Many traders have been bemused by the equity markets' recent strength. There have been regular observations of an "overbought" market, only to see that market become still more "overbought". When is a rising market part of an ongoing trend, and when is it about to end?
One rough guideline that I track in the Trading Psychology Weblog is the proportion of S&P 500 stocks trading above their 50-day moving averages. This proportion tends to peak ahead of price peaks--and in recent years, it has had to reach at least 80% to make a peak. Throughout the recent market rise, that proportion has been growing. It now stands at about 84%.
A more direct way to measure market momentum is to examine the size of price moves and what typically occurs after large vs. moderate rises.

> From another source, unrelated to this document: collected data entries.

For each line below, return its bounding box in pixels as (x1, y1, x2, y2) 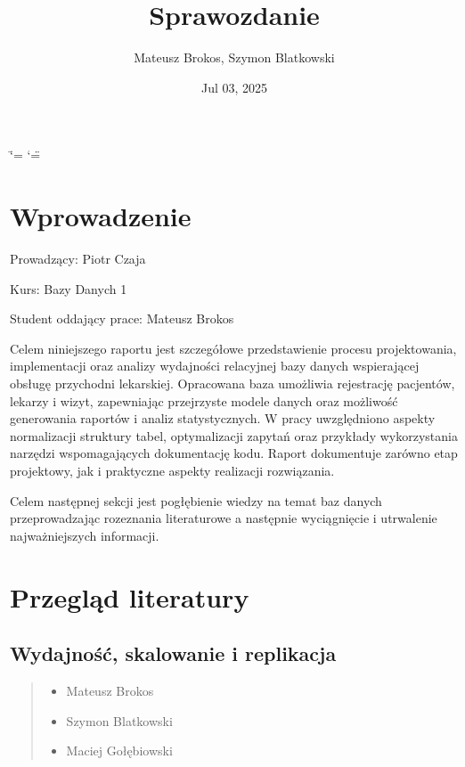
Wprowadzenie (10, 198, 192, 234)
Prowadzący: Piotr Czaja (10, 249, 146, 268)
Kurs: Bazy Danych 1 (10, 279, 127, 298)
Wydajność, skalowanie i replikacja (10, 640, 337, 667)
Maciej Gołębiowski (66, 741, 173, 760)
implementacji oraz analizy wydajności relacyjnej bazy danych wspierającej (10, 356, 420, 375)
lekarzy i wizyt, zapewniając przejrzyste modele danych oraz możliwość (10, 391, 398, 410)
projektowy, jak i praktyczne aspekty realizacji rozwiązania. (10, 461, 335, 479)
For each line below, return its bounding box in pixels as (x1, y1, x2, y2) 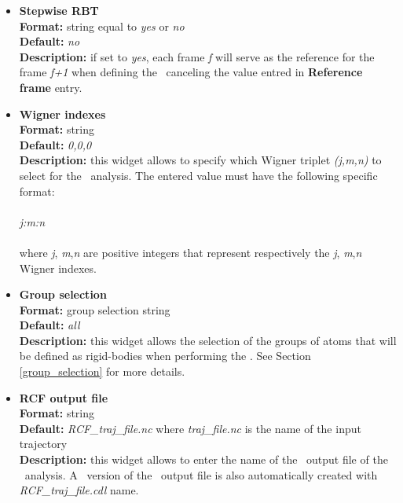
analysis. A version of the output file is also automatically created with (24, 466, 378, 483)
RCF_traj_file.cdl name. (19, 482, 139, 498)
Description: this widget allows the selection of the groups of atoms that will (19, 332, 397, 348)
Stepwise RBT (19, 2, 99, 18)
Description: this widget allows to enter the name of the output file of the (19, 451, 388, 468)
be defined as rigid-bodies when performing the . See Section (19, 347, 311, 364)
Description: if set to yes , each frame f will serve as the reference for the (19, 48, 375, 64)
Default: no (19, 33, 80, 50)
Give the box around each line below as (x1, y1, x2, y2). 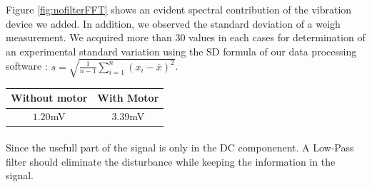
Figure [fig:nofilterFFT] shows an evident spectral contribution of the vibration (6, 2, 352, 16)
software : (6, 58, 48, 73)
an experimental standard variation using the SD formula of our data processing (6, 43, 357, 58)
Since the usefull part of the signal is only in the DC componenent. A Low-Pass (6, 139, 354, 154)
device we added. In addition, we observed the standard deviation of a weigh (6, 16, 341, 31)
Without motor (11, 90, 88, 105)
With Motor (97, 90, 159, 105)
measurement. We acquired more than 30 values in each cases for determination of (6, 30, 366, 45)
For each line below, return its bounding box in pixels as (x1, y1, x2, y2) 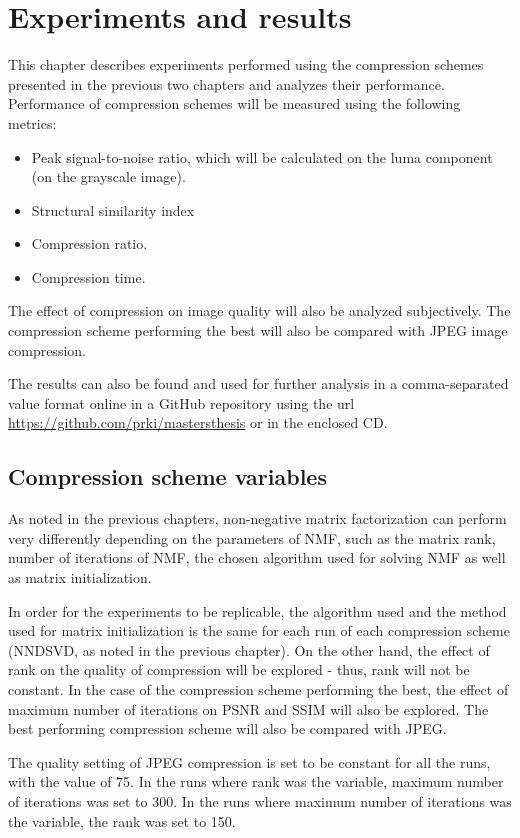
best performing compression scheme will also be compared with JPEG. (8, 718, 447, 739)
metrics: (8, 112, 57, 133)
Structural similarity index (31, 199, 195, 220)
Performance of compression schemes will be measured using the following (8, 93, 461, 114)
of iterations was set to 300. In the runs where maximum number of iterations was (8, 790, 512, 811)
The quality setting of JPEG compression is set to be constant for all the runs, (8, 751, 491, 772)
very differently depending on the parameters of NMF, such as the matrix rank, (8, 527, 496, 548)
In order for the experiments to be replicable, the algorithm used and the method (8, 600, 507, 621)
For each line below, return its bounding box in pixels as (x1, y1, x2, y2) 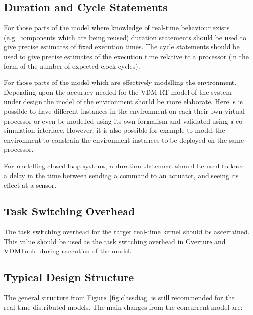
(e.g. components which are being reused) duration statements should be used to (4, 32, 247, 42)
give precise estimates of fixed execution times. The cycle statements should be (4, 42, 240, 52)
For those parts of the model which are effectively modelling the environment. (4, 77, 237, 87)
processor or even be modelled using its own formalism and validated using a (4, 115, 234, 126)
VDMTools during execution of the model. (4, 246, 132, 256)
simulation (4, 125, 35, 135)
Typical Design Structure (4, 270, 134, 285)
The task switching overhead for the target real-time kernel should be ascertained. (4, 226, 250, 236)
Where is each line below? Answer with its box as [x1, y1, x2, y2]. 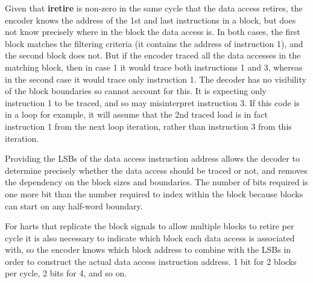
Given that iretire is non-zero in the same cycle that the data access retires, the [5, 2, 303, 14]
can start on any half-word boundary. [5, 199, 143, 212]
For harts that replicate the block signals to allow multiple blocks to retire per [5, 220, 294, 232]
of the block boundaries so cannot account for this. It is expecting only [5, 84, 267, 97]
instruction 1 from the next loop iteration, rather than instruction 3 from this [5, 119, 292, 132]
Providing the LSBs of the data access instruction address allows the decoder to [5, 152, 300, 165]
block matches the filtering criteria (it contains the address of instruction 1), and [5, 37, 303, 49]
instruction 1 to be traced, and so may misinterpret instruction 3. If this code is [5, 96, 300, 109]
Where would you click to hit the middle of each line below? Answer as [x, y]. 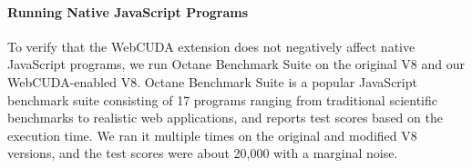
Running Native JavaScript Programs [128, 11]
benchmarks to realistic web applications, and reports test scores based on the [225, 118]
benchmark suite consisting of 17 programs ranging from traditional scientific [222, 99]
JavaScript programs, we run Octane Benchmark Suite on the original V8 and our [236, 64]
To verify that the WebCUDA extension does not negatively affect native [211, 46]
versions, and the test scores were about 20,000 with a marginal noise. [203, 153]
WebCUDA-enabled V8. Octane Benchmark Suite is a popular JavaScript [212, 81]
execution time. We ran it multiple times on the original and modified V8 [212, 135]
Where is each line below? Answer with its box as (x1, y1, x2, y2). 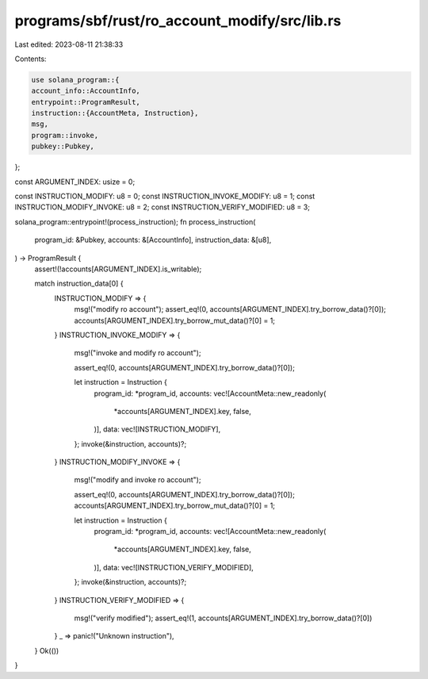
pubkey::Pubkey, (31, 142, 95, 151)
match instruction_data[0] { (34, 278, 124, 289)
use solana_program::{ (31, 75, 120, 84)
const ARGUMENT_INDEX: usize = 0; (14, 177, 136, 186)
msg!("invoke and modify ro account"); (74, 348, 201, 358)
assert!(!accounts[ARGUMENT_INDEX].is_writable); (34, 264, 202, 274)
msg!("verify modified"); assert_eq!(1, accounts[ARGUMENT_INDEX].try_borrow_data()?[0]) (74, 613, 373, 623)
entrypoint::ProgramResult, (31, 98, 140, 106)
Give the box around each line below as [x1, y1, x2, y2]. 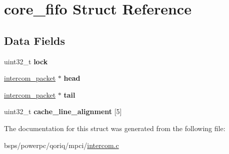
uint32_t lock [4, 56, 48, 66]
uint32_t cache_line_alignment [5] [4, 106, 122, 117]
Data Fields [4, 32, 65, 48]
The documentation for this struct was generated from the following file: [4, 123, 225, 133]
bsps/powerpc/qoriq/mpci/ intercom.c [4, 140, 119, 150]

Going back to 1990 (N = 4173 trading days), we've had 475 occasions in which the S&P 500 Index ($SPX) has made a 60-day price high. Sixty days after that, the market has risen by an average of 2.26% (325 up, 150 down). That is no different from the average 60-day price change of 2.19% (2835 up, 1338 down) for the sample overall. In other words, just because a market has made a 60-day high doesn't mean it's overextended. Its prospects are no different from average.

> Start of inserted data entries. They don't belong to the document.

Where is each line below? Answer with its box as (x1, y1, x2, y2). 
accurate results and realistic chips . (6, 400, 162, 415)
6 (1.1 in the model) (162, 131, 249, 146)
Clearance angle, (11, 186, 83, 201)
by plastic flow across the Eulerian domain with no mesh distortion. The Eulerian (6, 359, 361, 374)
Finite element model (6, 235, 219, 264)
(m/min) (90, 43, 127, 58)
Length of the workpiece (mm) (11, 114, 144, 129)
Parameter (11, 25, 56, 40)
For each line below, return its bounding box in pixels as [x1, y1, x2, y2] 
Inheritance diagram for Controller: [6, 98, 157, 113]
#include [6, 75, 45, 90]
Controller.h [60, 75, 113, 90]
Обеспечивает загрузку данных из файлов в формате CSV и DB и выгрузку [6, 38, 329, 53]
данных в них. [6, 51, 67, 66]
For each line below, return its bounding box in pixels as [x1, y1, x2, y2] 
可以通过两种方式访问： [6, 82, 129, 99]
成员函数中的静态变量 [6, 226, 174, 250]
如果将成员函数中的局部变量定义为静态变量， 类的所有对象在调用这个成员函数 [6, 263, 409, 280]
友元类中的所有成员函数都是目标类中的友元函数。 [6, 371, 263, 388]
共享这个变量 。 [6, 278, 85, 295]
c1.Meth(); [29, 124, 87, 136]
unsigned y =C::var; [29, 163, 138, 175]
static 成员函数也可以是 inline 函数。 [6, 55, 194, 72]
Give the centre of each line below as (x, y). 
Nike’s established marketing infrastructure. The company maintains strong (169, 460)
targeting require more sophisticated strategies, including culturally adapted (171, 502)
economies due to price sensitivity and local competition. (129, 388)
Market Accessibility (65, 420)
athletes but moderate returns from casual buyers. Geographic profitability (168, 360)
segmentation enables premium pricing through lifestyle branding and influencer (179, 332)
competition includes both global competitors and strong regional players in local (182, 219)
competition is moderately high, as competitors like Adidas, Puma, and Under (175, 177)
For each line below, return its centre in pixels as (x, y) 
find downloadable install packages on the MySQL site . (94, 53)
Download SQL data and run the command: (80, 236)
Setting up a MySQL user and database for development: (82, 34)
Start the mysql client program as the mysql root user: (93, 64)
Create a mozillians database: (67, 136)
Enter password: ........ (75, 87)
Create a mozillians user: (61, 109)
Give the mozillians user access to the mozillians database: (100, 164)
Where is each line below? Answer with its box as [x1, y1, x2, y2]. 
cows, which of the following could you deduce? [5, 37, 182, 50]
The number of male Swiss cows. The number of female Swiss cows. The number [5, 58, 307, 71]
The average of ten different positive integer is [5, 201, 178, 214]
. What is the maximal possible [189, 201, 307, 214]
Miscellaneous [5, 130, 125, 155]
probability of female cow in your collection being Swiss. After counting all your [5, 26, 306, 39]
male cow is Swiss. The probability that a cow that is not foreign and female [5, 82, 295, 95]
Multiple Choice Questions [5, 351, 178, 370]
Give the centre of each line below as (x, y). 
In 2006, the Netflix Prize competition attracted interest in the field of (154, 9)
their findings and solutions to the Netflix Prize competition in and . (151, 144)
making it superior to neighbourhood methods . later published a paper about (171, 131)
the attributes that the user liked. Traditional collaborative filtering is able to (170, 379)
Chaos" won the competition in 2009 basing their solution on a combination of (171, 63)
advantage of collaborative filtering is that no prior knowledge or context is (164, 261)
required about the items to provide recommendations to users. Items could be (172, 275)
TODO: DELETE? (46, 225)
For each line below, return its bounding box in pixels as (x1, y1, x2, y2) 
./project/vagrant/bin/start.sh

But wait. Let's divide our sample of 60-day highs in half based on the number of stocks making 52-week new highs at the end of the rise. When the 60-day high occurs with a relatively strong market participation of over 180 new highs (N = 238), the next sixty days in $SPX average a gain of 3.26% (187 up, 48 down)--a nice outperformance. When the 60-day high occurs with a relatively weak participation of under 180 new highs (N = 237), the next sixty days in $SPX average a gain of only 1.26% (138 up, 99 down)--a notable underperformance. This fits other findings from my research, including the findings regarding the proportion of stocks above their moving averages: The broader the market momentum during a rise, the more likely it is to persist in the following time frame.
Some rising tides lift all boats; others do not. That's one way we can handicap the odds of the tides coming in--or rising yet further. Having made a 60-day high on Thursday with over 300 new highs, it is difficult to make a case based on recent historical precedent that the market has become more vulnerable to decline.